Each model may require specific resolutions and parameters for best results.
This includes advanced parameters such as Sampler shift, which are usually not critical for text-to-image.
See each model's original notes for recommended settings.

[!NOTE] It is recommended to use Default sampler unless you need a model-specific setting.
For example, to change Sampler Shift, select the matching sampler for that model.

Legacy models

Additional video models are available as individually selectable scripts in text or image interfaces.

Stable Video Diffusion, Base, XY 1.0 and XT 1.1
VGen
AnimateDiff

LoRA

SD.Next includes LoRA support for Hunyuan, LTX, WAN, Mochi, Cog.

See LoRA for more details.

Optimizations

Warning

Any use on GPUs below 16GB and systems below 48GB RAM is experimental

Memory

Offloading helps by moving data between system RAM and GPU VRAM as needed.
However, the full model still must load into RAM before use.
Check total model size in the table and confirm your system has enough RAM.

Offloading

Enable offloading so model components can move in and out of VRAM as needed.
Most models support all offloading modes:

Balanced: recommended, but may require extra tuning
Model: simplest
Sequential: highest memory savings, but slowest

See Offload for more details

Quantization

Enable on-the-fly quantization during load in Settings -> Quantization for additional memory savings.

SDNQ
BnB
Optimum-Quanto
TorchAO

You can enable quantization for Transformers and Text Encoder together or separately.

Most T2V and I2V models support on-the-fly quantization of the transformer module.
Most T2V models support text-encoder quantization, while many I2V models do not because image vectors cannot be quantized in the same way.

See Quantization for more details

Decoding

Instead of using only the full VAE packaged with the model to decode final frames, SD.Next also supports Tiny VAE and Remote VAE for video decoding.

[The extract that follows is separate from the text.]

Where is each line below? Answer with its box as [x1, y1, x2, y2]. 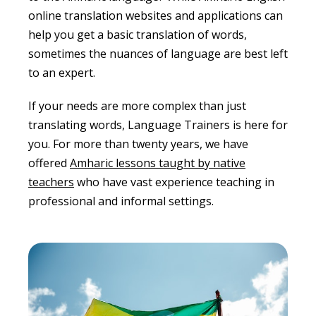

Tiny VAE: support for Hunyuan, WAN, Mochi
Remote VAE: support for Hunyuan

See VAE for more details

Processing

SD.Next supports two optional acceleration methods:

FasterCache
support for Hunyuan, Mochi, Latte, Allegro, Cog, WanDB, LTX
PyramidAttentionBroadcast
support for Hunyuan, Mochi, Latte, Allegro, Cog, WanDB, LTX

Interpolation

All video modules support optional frame interpolation for smoother output.
When enabled, interpolation uses RIFE (Real-Time Intermediate Flow Estimation).

Issues/Limitations

See TODO for known issues and limitations.